Pemerintah Vietnam menurunkan tarif pajak pertambahan nilai (PPN) dari 10 persen menjadi 8 persen hingga Juni 2025. Foto/parfumdautomne.fr |
POSSINDO.COM, Ekonomi -Majelis Nasional Pemerintah Vietnam
menyetujui perpanjangan penurunan PPN sebesar 2 persen hingga akhir Juni 2025
pada Sabtu lalu (7/12). Kebijakan diskon PPN ini berlaku sejak 2022.
Perpanjangan kebijakan penurunan PPN ini diharapkan dapat
membantu merangsang daya beli dan mendorong geliat bisnis. Pemerintah Vietnam
ingin harga barang dan jasa turun agar ekonomi tumbuh.

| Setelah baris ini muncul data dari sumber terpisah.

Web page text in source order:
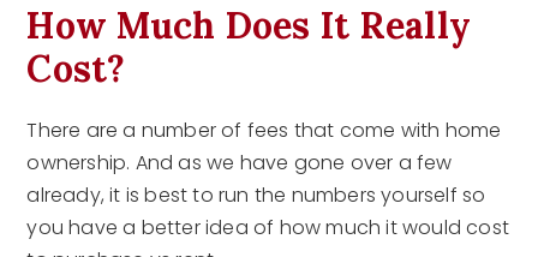
How Much Does It Really
Cost?
There are a number of fees that come with home
ownership. And as we have gone over a few
already, it is best to run the numbers yourself so
you have a better idea of how much it would cost

Berdasarkan laporan Vietnam News,
beberapa barang dan jasa yang dikenakan tarif pajak 10 persen akan terus
menikmati tarif 8 persen selama enam bulan ke depan.
Namun, penurunan PPN ini tidak berlaku untuk sektor real estat, sekuritas,
perbankan, telekomunikasi, informasi dan teknologi, batu bara, bahan kimia,
serta produk dan layanan yang dikenakan pajak konsumsi khusus.

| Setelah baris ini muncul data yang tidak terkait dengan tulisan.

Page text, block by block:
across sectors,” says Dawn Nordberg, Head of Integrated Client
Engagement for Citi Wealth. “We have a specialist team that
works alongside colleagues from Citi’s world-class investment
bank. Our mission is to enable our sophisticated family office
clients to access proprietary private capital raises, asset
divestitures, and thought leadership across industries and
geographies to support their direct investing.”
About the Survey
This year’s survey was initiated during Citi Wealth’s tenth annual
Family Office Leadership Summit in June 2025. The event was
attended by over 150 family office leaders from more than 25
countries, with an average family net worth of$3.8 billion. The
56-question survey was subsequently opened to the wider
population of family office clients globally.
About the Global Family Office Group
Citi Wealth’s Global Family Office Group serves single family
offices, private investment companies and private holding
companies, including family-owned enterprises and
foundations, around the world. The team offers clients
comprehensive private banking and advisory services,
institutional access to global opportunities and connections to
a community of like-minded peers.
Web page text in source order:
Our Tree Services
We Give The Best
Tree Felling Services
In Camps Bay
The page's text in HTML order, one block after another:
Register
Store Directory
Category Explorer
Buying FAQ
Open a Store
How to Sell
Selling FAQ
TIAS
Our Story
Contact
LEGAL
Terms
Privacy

Kementerian Keuangan Vietnam memperkirakan turunnya PPN sebesar 2 persen
akan membuat penerimaan negara berkurang sekitar US$1,02 miliar atau sekitar
Rp16,29 triliun (asumsi kurs Rp15.970) pada paruh pertama 2025.
Namun, pemerintah Vietnam optimis penurunan PPN ini akan membantu mendorong
produksi dan bisnis, yang juga akan menciptakan pendapatan bagi anggaran
negara.
Kebijakan penurunan PPN di Vietnam telah diterapkan sejak 2022 untuk
mendukung industri, serta mendorong konsumsi setelah pandemi Covid-19.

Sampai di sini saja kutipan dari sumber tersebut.